TASK TO COMPLETE
Every entry must be transcribed without alteration.

RECORDS FOR THE EXERCISE
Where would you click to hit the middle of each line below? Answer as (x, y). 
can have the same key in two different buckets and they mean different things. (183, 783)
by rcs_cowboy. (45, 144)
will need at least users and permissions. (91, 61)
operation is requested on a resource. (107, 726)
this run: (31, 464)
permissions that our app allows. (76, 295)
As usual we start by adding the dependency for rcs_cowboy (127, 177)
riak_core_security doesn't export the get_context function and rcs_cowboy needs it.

RESPONSE FOR THIS EXERCISE
Where would you click to hit the middle of each line below? Answer as (x, y). 
can have the same key in two different buckets and they mean different things. (183, 783)
by rcs_cowboy. (45, 144)
will need at least users and permissions. (91, 61)
operation is requested on a resource. (107, 726)
this run: (31, 464)
permissions that our app allows. (76, 295)
As usual we start by adding the dependency for rcs_cowboy (127, 177)
riak_core_security doesn't export the get_context function and rcs_cowboy needs it.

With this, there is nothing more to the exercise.